Testing revealed that the cats reacted even more positively than the monkeys. Teie says he began with components that humans like in music and applied it to cats.

“We have pulse in music and the music of all cultures contains some kind of pulse,” Teie says. “Because when you were in the womb, for four to five months, you could hear the constant heartbeat of your mother. In fact, it’s pretty loud down there. When we’re born we have this memory of the sound of the pulse.

“So if I look at cats, a cat’s brain goes through most of its development outside the womb. So the pulse will not matter to the cat. But what I did think was that the reward-related sound, that all cats would have heard as their emotional brains were being formed, is the sound of suckling. Sort of a swish swish chk-chk-chk-chk kind of sound for cats.”

He used instruments and synthesizers to recreate the swishing sounds, purring sounds and other sounds that cats find pleasing.

“Like birds chirping or their mother’s purr.”

And you know what, it works. My cat, Poppy, was in a deep sleep. But when I played her a sample of Music For Cats from my phone she immediately perked up and her eyes darted around the room. She started pawing at the phone and biting it playfully. She has never done anything like that before. A friends cat immediately ran out of the room when the music came on, but after several plays, he approached the speaker and rolled around near it on the carpet.

“A good many of them will kind of snuggle up with the speaker and they’ll do scent marking and rub up against it. And often just lie down next to it because it’s intended to be calming. It’s an expression of contentment.”

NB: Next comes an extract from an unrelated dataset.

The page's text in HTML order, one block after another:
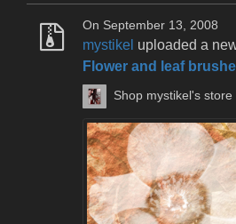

Teie says it’s like the cats are hearing music for the very first time.

“There tends to be a reaction of a bit of surprise,” Teie says. “I remember when I was doing the research on the monkeys and I discovered that I could actually produce a little bit of tamarin monkey [sound] just by whistling. When I did, they all immediately turned to me and it was as if they were saying, ‘Oh my God! He speaks tamarin! Did you hear that?’ They were just frozen. And there is a little bit of that, I think, in cat’s reaction as if they’re hearing something in their own language for the first time.”

David’s next project? Music for horses.

“I really want to bring as much music as possible to as many species as I can. It’s turned into something of a mission for me. Now that I’ve discovered that music is something that can be shared with other animals, before I’m gone I just want to put as much out there as I can for as many different species as I can.”

Music For Cats can only be purchased through David’s Kickstarter campaign, and the album will be released in February.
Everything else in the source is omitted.